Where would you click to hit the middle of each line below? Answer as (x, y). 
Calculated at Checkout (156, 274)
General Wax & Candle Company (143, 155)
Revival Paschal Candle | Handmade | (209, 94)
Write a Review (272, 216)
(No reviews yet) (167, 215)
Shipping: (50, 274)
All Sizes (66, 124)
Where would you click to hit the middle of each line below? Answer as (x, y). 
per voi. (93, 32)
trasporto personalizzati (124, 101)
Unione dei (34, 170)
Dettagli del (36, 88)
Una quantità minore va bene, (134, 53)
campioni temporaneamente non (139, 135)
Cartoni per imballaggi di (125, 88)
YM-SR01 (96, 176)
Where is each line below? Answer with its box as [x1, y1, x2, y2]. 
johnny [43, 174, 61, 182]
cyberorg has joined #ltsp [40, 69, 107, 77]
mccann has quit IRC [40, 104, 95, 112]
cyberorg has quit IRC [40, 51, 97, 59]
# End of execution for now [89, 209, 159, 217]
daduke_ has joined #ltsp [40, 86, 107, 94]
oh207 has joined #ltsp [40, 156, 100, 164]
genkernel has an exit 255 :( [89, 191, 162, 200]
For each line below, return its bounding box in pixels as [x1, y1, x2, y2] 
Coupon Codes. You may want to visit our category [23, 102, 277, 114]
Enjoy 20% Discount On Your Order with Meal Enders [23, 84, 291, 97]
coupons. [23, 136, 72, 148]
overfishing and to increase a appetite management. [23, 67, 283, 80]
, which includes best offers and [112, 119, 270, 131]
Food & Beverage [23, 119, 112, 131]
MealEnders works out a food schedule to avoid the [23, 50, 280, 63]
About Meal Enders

- Problem description:
Give back every entry exactly.

- Written response:
Where would you click to hit the middle of each line below? Answer as (x, y). 
Calculated at Checkout (156, 274)
General Wax & Candle Company (143, 155)
Revival Paschal Candle | Handmade | (209, 94)
Write a Review (272, 216)
(No reviews yet) (167, 215)
Shipping: (50, 274)
All Sizes (66, 124)
Where would you click to hit the middle of each line below? Answer as (x, y). 
per voi. (93, 32)
trasporto personalizzati (124, 101)
Unione dei (34, 170)
Dettagli del (36, 88)
Una quantità minore va bene, (134, 53)
campioni temporaneamente non (139, 135)
Cartoni per imballaggi di (125, 88)
YM-SR01 (96, 176)
Where is each line below? Answer with its box as [x1, y1, x2, y2]. 
johnny [43, 174, 61, 182]
cyberorg has joined #ltsp [40, 69, 107, 77]
mccann has quit IRC [40, 104, 95, 112]
cyberorg has quit IRC [40, 51, 97, 59]
# End of execution for now [89, 209, 159, 217]
daduke_ has joined #ltsp [40, 86, 107, 94]
oh207 has joined #ltsp [40, 156, 100, 164]
genkernel has an exit 255 :( [89, 191, 162, 200]
For each line below, return its bounding box in pixels as [x1, y1, x2, y2] 
Coupon Codes. You may want to visit our category [23, 102, 277, 114]
Enjoy 20% Discount On Your Order with Meal Enders [23, 84, 291, 97]
coupons. [23, 136, 72, 148]
overfishing and to increase a appetite management. [23, 67, 283, 80]
, which includes best offers and [112, 119, 270, 131]
Food & Beverage [23, 119, 112, 131]
MealEnders works out a food schedule to avoid the [23, 50, 280, 63]
About Meal Enders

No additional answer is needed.